### Assignment
Reproduce from the records below, with no pictures, exactly the lines between the one containing "and features we" and the one containing "Replace USERNAME and", inclusive.
(Source data Opens)
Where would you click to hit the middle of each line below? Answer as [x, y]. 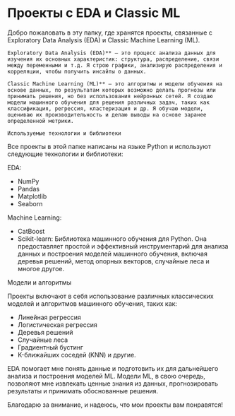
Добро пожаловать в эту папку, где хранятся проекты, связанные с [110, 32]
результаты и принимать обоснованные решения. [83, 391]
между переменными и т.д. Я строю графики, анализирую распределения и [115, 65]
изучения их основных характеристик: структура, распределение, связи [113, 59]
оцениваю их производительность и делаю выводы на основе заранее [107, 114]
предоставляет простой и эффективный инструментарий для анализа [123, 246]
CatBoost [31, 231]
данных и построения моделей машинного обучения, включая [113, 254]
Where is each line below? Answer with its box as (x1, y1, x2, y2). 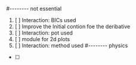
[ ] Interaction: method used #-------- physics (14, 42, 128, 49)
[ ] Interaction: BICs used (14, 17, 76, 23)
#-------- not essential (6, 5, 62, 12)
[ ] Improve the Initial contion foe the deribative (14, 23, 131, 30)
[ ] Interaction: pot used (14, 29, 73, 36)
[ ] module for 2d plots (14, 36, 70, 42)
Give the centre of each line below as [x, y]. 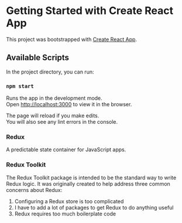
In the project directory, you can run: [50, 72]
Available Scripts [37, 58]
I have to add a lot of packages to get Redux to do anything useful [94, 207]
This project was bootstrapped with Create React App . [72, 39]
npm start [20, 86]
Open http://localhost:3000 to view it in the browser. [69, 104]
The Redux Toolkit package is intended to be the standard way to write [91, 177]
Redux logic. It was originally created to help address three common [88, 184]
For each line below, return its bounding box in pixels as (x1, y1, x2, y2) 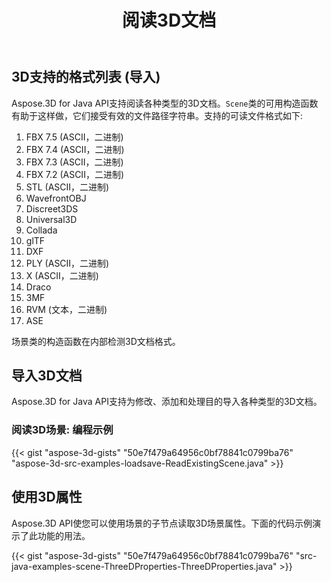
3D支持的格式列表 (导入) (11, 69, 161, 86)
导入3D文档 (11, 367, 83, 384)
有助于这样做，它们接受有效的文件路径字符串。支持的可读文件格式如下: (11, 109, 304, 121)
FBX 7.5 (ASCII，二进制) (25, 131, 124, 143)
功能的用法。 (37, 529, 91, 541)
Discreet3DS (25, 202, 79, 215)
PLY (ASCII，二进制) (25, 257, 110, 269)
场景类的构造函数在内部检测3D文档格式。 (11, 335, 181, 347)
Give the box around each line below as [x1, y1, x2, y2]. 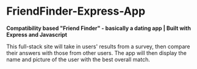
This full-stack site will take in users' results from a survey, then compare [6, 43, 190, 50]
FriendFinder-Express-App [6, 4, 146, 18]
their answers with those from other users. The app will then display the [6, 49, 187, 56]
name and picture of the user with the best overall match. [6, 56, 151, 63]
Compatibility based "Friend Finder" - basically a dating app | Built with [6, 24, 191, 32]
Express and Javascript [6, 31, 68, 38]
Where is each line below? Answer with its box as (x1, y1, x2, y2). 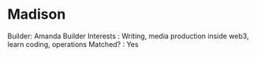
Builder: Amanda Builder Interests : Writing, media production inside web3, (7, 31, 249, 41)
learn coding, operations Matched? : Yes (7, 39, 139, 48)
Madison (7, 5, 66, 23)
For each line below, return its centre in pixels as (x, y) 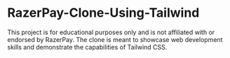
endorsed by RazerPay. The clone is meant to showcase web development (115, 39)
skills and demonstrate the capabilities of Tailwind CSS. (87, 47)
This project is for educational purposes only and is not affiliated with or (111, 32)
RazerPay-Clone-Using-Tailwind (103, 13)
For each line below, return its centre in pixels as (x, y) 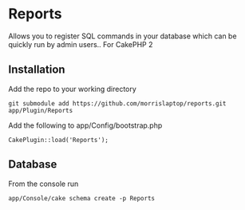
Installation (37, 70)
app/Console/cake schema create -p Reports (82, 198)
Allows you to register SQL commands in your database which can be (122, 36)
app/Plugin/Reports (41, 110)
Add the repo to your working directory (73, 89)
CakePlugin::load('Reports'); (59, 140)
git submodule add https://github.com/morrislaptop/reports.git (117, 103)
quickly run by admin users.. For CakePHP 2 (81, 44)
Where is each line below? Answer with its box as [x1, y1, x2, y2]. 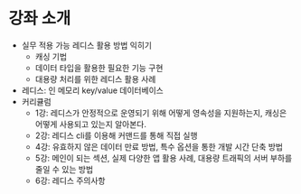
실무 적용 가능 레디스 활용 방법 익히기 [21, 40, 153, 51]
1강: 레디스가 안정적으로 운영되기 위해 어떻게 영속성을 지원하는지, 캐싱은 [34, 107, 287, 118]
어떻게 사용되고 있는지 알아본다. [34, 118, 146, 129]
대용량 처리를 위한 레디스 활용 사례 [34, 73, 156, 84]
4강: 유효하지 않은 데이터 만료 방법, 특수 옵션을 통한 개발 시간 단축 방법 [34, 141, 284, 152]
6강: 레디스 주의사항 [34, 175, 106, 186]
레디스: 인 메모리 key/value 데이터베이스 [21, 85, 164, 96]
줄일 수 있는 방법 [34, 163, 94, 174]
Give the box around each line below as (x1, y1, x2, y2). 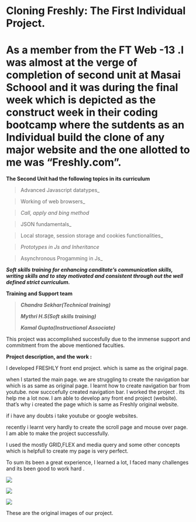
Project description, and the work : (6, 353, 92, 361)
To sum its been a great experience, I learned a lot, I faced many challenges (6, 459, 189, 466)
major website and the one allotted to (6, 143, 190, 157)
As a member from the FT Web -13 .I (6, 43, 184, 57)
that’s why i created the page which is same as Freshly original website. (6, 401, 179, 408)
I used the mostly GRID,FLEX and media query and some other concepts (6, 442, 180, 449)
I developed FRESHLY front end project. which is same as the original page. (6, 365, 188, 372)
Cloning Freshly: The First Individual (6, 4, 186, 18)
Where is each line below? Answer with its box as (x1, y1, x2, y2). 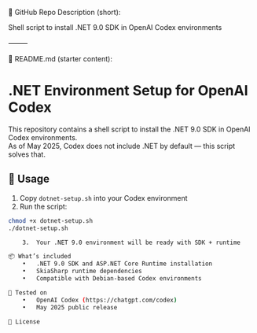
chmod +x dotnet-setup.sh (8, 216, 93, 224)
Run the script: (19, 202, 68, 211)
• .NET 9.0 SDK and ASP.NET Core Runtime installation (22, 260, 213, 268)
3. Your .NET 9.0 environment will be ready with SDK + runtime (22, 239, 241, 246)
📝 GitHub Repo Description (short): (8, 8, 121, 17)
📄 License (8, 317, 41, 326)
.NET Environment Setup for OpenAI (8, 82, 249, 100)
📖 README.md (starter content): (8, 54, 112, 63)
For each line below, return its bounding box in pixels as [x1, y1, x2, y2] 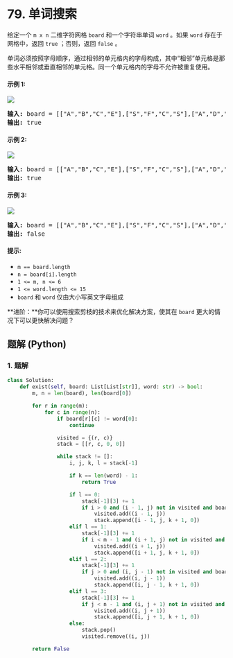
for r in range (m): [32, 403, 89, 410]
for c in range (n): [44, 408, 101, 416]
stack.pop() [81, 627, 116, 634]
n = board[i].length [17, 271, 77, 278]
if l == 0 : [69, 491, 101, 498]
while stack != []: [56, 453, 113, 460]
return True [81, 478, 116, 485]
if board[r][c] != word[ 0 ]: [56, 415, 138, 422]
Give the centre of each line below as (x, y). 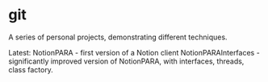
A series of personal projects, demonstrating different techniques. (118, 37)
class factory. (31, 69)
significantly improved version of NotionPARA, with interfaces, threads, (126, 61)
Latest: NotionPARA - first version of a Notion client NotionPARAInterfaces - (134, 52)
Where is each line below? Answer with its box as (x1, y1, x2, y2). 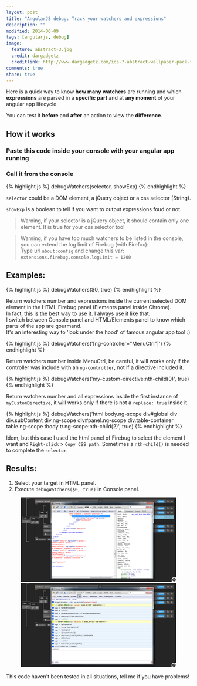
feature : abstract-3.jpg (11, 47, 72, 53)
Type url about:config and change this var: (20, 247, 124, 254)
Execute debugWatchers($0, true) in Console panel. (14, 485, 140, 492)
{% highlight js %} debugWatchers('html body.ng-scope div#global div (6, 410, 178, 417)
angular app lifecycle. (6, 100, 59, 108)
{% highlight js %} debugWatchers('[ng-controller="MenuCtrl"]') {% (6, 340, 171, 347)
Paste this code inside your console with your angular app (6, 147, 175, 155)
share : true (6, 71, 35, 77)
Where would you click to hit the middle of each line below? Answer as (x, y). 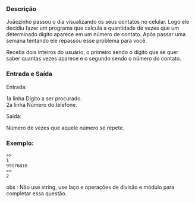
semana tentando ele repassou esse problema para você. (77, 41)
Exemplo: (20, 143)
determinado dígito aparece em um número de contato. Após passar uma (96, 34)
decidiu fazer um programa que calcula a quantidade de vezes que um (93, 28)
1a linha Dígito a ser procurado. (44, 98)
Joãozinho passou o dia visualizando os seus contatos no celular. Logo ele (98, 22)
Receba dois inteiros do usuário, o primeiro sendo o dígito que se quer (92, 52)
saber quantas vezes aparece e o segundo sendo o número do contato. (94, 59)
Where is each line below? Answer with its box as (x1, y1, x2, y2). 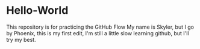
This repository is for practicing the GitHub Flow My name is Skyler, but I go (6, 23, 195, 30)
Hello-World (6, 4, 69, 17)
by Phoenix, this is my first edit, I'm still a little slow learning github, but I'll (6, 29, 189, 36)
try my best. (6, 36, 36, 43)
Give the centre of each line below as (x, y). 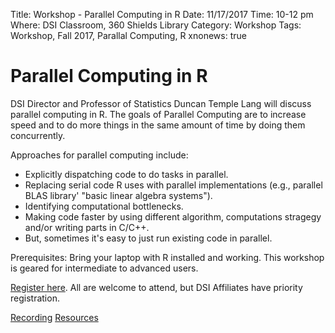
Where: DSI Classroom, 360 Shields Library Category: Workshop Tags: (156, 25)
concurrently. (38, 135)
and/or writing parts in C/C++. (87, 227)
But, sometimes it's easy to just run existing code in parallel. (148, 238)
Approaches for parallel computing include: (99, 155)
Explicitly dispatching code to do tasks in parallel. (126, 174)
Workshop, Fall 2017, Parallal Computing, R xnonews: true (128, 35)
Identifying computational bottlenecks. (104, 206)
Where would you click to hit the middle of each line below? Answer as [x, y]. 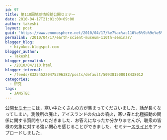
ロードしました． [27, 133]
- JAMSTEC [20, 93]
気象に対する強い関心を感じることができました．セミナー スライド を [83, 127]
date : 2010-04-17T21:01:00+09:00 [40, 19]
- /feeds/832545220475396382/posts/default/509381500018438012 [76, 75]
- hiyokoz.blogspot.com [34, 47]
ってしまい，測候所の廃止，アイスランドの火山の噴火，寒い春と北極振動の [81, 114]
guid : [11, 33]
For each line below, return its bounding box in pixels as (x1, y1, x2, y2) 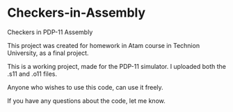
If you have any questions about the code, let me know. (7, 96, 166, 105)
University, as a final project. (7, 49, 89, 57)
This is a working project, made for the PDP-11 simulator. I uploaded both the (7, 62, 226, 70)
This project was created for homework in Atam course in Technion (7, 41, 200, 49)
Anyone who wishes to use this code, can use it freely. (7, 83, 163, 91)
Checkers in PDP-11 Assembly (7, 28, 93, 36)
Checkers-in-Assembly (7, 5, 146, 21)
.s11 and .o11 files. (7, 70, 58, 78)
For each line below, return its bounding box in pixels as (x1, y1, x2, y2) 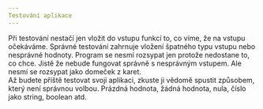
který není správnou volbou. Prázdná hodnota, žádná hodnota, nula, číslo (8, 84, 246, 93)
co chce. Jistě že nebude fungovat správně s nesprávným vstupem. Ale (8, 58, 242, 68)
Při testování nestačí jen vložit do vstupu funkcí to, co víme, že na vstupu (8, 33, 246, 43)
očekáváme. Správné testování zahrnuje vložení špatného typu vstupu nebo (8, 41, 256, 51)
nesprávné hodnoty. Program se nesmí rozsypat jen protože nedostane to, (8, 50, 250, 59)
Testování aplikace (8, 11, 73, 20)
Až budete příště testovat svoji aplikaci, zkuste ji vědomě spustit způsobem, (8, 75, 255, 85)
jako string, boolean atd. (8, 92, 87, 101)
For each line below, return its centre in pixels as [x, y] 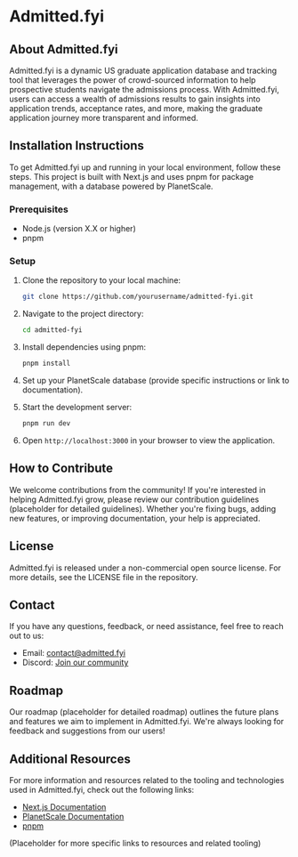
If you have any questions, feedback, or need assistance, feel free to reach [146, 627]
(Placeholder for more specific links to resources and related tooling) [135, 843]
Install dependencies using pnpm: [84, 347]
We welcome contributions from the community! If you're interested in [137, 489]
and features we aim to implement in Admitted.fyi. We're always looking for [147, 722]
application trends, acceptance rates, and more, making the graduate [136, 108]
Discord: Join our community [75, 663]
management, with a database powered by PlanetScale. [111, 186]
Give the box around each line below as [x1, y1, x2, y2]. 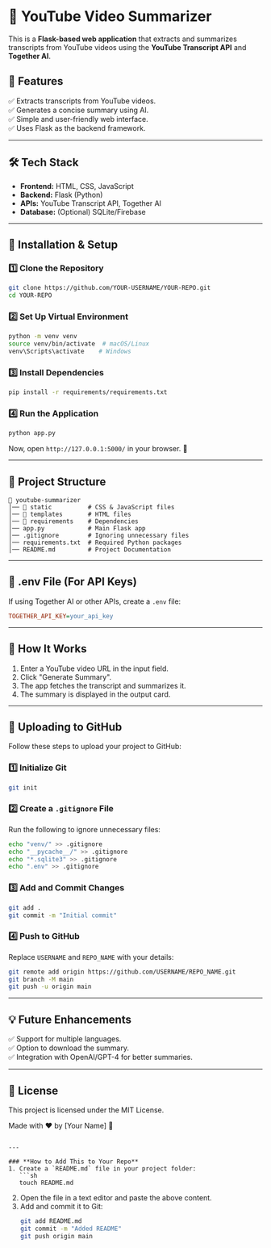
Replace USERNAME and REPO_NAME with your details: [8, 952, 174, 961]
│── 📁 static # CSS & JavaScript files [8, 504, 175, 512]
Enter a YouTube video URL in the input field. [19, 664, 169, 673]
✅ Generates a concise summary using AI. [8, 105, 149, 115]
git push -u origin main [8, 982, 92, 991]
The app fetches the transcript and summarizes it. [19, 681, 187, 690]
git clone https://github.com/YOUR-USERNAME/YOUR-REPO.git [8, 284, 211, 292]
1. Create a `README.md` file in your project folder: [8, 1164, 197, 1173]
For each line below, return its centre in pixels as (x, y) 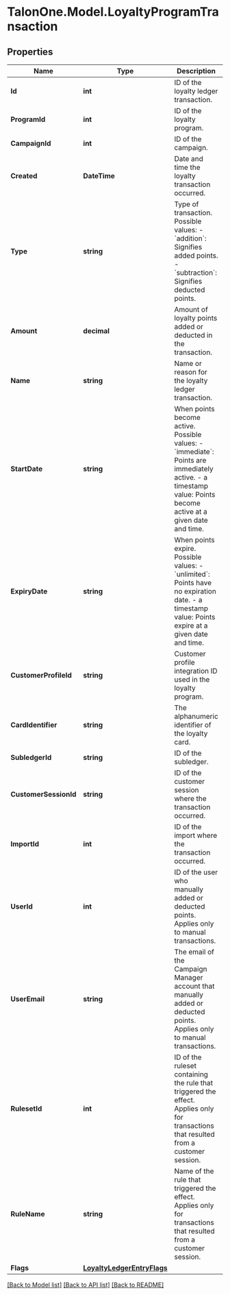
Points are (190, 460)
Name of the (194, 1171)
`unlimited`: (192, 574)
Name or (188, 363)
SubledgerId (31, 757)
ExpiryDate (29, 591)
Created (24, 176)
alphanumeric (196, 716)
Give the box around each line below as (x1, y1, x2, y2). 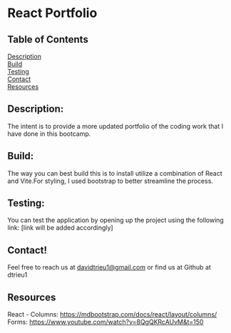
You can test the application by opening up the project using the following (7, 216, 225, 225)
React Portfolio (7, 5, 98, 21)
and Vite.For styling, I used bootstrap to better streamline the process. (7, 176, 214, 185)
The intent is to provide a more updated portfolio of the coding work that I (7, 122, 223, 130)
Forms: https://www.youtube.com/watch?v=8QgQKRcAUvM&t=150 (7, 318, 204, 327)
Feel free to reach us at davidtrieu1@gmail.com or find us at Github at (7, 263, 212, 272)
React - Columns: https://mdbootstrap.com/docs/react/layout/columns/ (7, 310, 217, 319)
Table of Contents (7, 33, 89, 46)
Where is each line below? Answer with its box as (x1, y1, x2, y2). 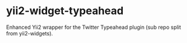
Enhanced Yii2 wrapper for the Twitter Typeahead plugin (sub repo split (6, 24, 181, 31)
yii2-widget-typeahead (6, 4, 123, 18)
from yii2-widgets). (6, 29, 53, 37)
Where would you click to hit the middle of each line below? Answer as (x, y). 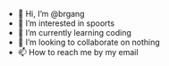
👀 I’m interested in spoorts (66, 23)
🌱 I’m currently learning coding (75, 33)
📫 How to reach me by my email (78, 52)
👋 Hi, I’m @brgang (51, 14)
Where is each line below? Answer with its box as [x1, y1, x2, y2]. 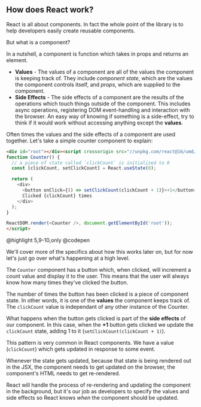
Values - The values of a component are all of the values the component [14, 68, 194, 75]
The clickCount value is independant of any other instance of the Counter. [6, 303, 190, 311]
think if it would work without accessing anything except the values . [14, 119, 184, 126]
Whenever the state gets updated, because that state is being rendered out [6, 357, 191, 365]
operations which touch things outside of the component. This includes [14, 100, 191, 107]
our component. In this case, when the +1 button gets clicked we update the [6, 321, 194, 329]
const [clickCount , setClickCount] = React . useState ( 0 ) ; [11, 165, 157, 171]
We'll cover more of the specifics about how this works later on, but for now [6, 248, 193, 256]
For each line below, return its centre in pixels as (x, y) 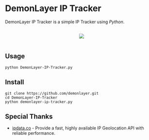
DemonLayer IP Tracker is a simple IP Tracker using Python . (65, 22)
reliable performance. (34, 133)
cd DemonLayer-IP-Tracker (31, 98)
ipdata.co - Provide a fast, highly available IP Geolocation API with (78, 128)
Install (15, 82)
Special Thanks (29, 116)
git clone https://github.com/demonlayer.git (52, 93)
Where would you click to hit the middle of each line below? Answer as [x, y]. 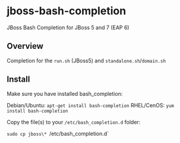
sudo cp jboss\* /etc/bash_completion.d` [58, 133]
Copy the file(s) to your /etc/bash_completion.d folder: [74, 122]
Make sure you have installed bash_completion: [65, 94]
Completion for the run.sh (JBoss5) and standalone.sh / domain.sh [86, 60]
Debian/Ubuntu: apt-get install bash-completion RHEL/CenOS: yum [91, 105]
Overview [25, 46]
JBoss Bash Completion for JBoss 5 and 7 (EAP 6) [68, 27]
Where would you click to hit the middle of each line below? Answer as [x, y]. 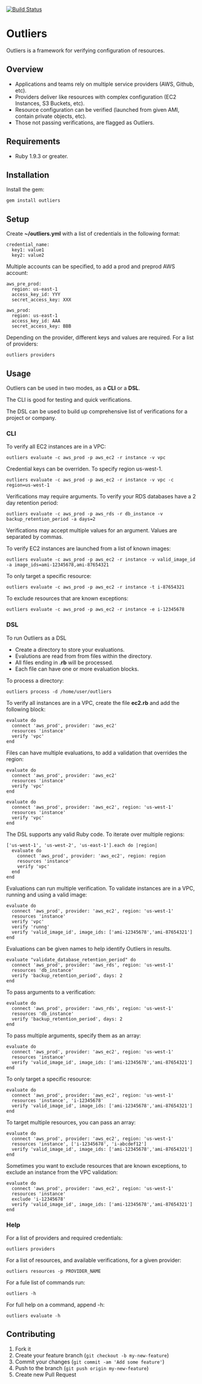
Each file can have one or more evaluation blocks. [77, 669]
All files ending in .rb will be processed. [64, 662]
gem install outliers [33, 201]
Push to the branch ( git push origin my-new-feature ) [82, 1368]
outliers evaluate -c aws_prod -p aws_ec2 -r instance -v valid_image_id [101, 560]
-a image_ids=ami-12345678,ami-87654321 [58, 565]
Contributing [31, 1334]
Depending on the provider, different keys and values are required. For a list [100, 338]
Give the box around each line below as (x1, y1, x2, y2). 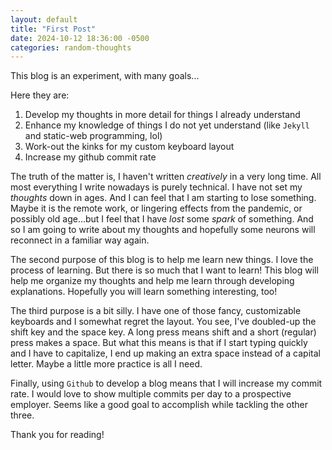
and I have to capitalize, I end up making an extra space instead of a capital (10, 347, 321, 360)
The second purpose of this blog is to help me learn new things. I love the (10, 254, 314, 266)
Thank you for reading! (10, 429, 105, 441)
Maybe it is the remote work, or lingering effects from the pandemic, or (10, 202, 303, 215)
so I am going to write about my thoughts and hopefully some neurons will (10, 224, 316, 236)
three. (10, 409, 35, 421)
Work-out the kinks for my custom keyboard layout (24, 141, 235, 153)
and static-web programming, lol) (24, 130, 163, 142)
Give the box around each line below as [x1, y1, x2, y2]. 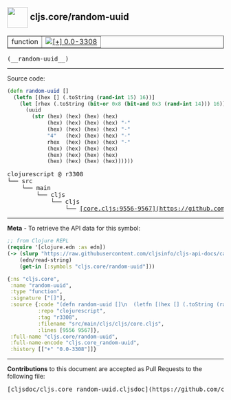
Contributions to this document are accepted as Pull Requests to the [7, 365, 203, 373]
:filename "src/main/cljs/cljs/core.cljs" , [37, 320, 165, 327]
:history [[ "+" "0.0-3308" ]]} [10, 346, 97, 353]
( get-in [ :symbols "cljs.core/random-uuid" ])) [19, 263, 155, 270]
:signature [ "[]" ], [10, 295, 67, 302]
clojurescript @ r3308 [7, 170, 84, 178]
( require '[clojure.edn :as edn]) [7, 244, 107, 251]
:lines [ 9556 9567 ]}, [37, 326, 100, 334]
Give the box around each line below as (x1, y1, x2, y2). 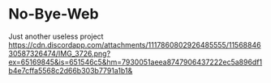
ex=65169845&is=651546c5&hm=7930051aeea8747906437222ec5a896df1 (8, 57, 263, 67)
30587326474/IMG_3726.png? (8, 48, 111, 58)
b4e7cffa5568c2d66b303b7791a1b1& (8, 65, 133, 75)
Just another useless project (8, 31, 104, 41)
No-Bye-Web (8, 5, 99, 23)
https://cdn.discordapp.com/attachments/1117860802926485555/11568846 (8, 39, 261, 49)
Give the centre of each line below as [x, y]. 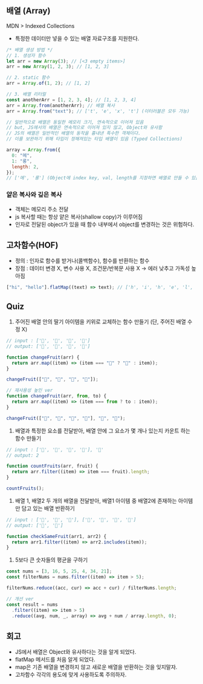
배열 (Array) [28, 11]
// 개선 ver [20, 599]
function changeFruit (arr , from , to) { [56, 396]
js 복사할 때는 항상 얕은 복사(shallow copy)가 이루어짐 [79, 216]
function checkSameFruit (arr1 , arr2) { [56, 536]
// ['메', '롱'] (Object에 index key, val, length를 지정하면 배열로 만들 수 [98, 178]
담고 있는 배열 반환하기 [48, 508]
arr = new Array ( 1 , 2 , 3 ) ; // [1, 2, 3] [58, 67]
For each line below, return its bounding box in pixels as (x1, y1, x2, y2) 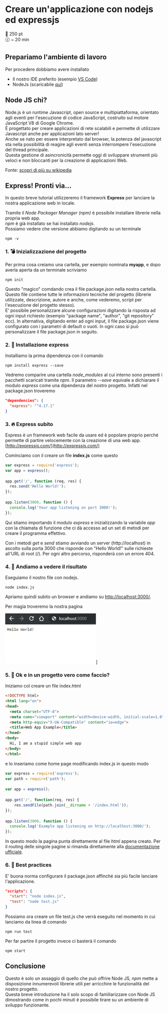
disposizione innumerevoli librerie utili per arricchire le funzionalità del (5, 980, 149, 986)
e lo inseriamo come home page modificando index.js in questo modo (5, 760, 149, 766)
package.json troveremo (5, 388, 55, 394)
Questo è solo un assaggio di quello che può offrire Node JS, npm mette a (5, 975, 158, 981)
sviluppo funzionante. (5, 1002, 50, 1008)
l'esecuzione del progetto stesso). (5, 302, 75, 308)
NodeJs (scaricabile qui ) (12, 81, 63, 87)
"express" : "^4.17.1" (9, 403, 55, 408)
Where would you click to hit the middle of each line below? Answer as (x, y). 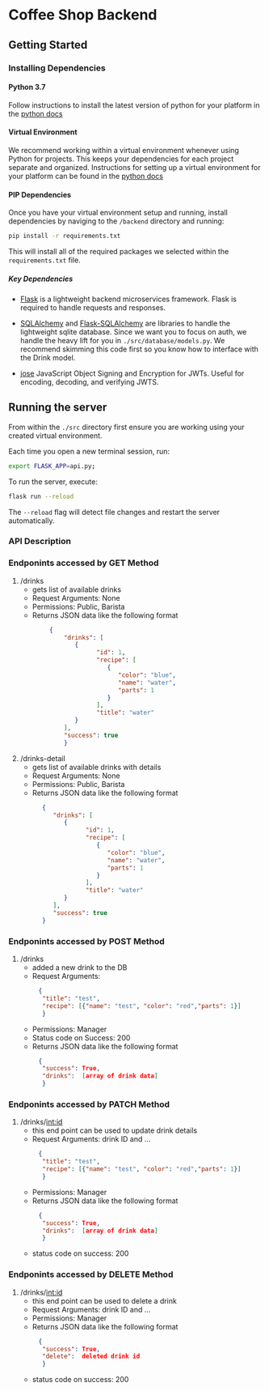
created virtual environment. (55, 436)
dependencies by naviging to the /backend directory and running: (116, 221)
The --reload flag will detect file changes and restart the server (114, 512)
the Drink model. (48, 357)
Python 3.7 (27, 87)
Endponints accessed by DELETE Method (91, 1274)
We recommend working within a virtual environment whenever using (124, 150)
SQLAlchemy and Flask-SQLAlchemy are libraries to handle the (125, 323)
(Source data Closes)
### Answer box
and features we aim to implement in Admitted.fyi. We're always looking for [147, 722]
application trends, acceptance rates, and more, making the graduate [136, 108]
Discord: Join our community [75, 663]
management, with a database powered by PlanetScale. [111, 186]
Give the box around each line below as [x1, y1, x2, y2]. 
Replace USERNAME and REPO_NAME with your details: [8, 952, 174, 961]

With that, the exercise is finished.